Wednesday, September 13, 2006

You're my boy, Ace... You're my boy

There is this Chinese guy at my work named Ace. He cant really speak english too well but he's a nice guy and a hard worker. At first I thought he was unflappable as no matter what workplace dilemma we encountered he would always respond with a kind of mindless confidence "eeeerrrr, should be okay".

Hootch: Ace, a shareholder is kicking up a shit storm cuz today is payable day and he hasn't received his multi-million dollar dividend cheque!!!

Ace: Eeeerrrr, should be okay.


Hootch: Ace, the office is on fire and your dick is dipped in gasoline!!

Ace: Eeeerrr, should be okay.

Now, I'm not so sure if it was that he's unflappable or that he just couldn't understand what was actually going on in the office. But really... who cares? Ace brought the intangibles. He was always in a good mood; he was always willing to stay after hours so no one else had to; he made chinese food and coffee runs during the lunch hour for anyone who asked; and on occasion he even provided comic relief - like the time he fell asleep at his desk and we flicked elastics at him from across the office.

Anyway, last week Ace got canned. It was complete bullshit. I had and still have a sneaking suspicion the floor manager is looking to downsize our department. My team leader is the greatest and I think she would go to bat for anyone in our department, but once the floor manager got it in her head to reduce staff there was little my team leader could do.

The floor manager, who we will call TakeAFuckinValliumLady, is this completely insane woman who is covering the maternity leave of the real floor manager. TakeAFuckinValliumLady is trying to impress the higher-ups by "trimming the fat" in our department. Of course she'll never admit this. She says "Ace is no longer with the company because of certain performance issues".

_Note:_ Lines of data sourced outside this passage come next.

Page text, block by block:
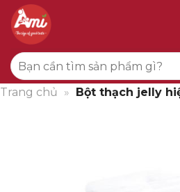
qua
dung
Tìm
kiếm:
Trang chủ » Bột thạch jelly
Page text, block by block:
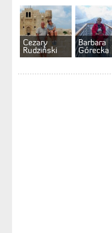
Cezary
Rudziński
Barbara
Górecka
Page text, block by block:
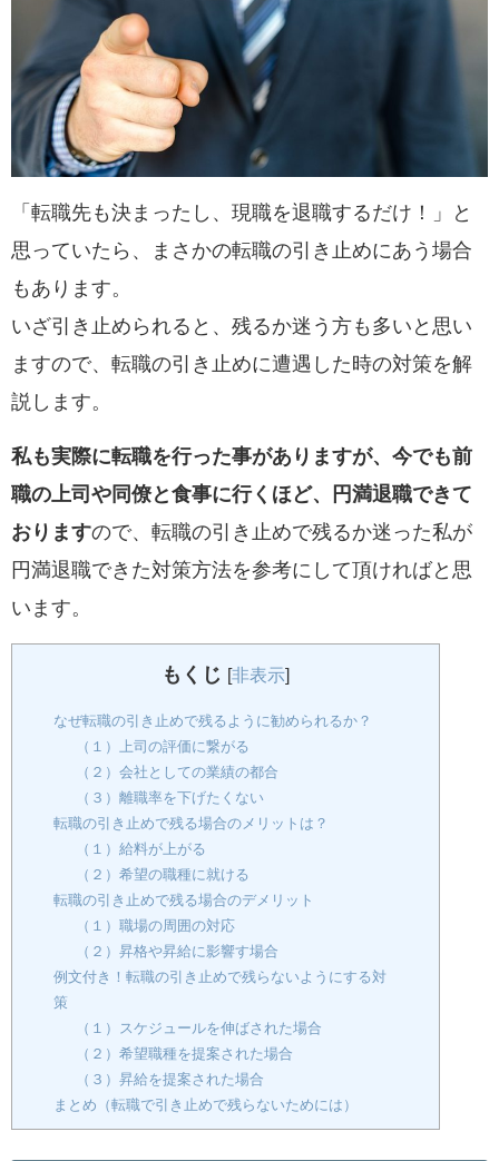
「転職先も決まったし、現職を退職するだけ！」と
思っていたら、まさかの転職の引き止めにあう場合
もあります。
いざ引き止められると、残るか迷う方も多いと思い
ますので、転職の引き止めに遭遇した時の対策を解
説します。
私も実際に転職を行った事がありますが、今でも前
職の上司や同僚と食事に行くほど、円満退職できて
おりますので、 転職の引き止めで残るか迷った私が
円満退職できた対策方法を参考にして頂ければと思
います。
もくじ [非表示]
なぜ転職の引き止めで残るように勧められるか？
（１）上司の評価に繋がる
（２）会社としての業績の都合
（３）離職率を下げたくない
転職の引き止めで残る場合のメリットは？
（１）給料が上がる
（２）希望の職種に就ける
転職の引き止めで残る場合のデメリット
（１）職場の周囲の対応
（２）昇格や昇給に影響す場合
例文付き！転職の引き止めで残らないようにする対
策
（１）スケジュールを伸ばされた場合
（２）希望職種を提案された場合
（３）昇給を提案された場合
まとめ（転職で引き止めで残らないためには）
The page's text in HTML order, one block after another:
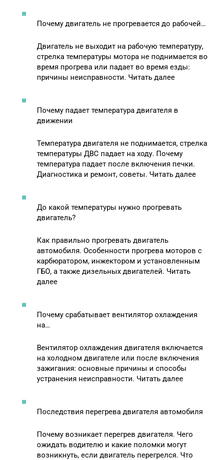
Почему двигатель не прогревается до рабочей…
Двигатель не выходит на рабочую температуру,
стрелка температуры мотора не поднимается во
время прогрева или падает во время езды:
причины неисправности. Читать далее
Почему падает температура двигателя в
движении
Температура двигателя не поднимается, стрелка
температуры ДВС падает на ходу. Почему
температура падает после включения печки.
Диагностика и ремонт, советы. Читать далее
До какой температуры нужно прогревать
двигатель?
Как правильно прогревать двигатель
автомобиля. Особенности прогрева моторов с
карбюратором, инжектором и установленным
ГБО, а также дизельных двигателей. Читать
далее
Почему срабатывает вентилятор охлаждения
на…
Вентилятор охлаждения двигателя включается
на холодном двигателе или после включения
зажигания: основные причины и способы
устранения неисправности. Читать далее
Последствия перегрева двигателя автомобиля
Почему возникает перегрев двигателя. Чего
ожидать водителю и какие поломки могут
возникнуть, если двигатель перегрелся. Что
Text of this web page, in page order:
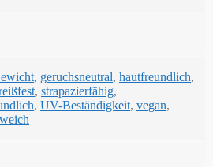
, geruchsneutral, hautfreundlich,
, strapazierfähig,
, UV-Beständigkeit, vegan,
weich
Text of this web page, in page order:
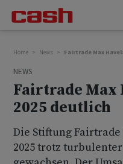
Home News Fairtrade Max
NEWS
Fairtrade Max
2025 deutlich
Die Stiftung
2025 trotz
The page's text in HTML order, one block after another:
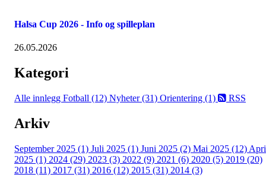
Halsa Cup 2026 - Info og spilleplan
26.05.2026
Kategori
Alle innlegg Fotball (12) Nyheter (31) Orientering (1) RSS
Arkiv
September 2025 (1) Juli 2025 (1) Juni 2025 (2) Mai 2025 (12)
2025 (1) 2024 (29) 2023 (3) 2022 (9) 2021 (6) 2020 (5) 2019 (20)
2018 (11) 2017 (31) 2016 (12) 2015 (31) 2014 (3)
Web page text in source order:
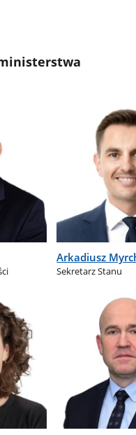
Arkadiusz
Sekretarz Stanu

Bull-fuckin-shit. Listen, lady, you're the fuckin boss, alright. If you say this person has to get fired - then I guess that person has to get fired. But dont piss in my mouth and tell me its fucking apple juice, alright. I know what the score is. Last month when you walked around our department asking everyone "how long does it take you to perform your work responsibilities for each client we have on a daily basis"? I fucking knew then you were doing the calculations to determine how many people you can fire while still maintaining relatively the same department service quality by increasing everyone else's work. You think we're fucking idiots? Why do you think I told you 30 minutes per client when in actuality its more like 10.

I know my head is also on the chopping block. And I know there is the possibility you read my blog. But this had to be said.

Okay... well I guess me admitting my work takes me 10 minutes didn't actually have to be said but you get the drift.

This one was for you Ace. I feel bad cuz you got the shaft. The only thing you really did wrong at work was take too long to get me my chicken fried rice. Later, buddy.


Elaine said...

Poor poor ace! That sucks he had to be booted like that!

have you thought about actually grinding up some valium and putting it in her coffee.

That way she can just be dranksomevaliumwithmycoffeeandi'mfeelingfinelady..

okay, that's way too long of a name, but after a drink of valium coffee, she's not gonna care what you call her!

IDigHootchAndCootch said...

Thats actually a good idea. Me and NewCootch were just gonna hork in it, but the valium bit may be more entertaining.

Freak Magnet said...

elastics? Is that what you crazy kids are calling rubber bands?

And I feel bad for Ace. But what goes around comes around.

Me said...

Ah, work...isn't it grand?

sammyray said...

Poor Ace. Don't worry, though, he'll be alright. He's Oriental.

Hmmm...what does that mean, exactly?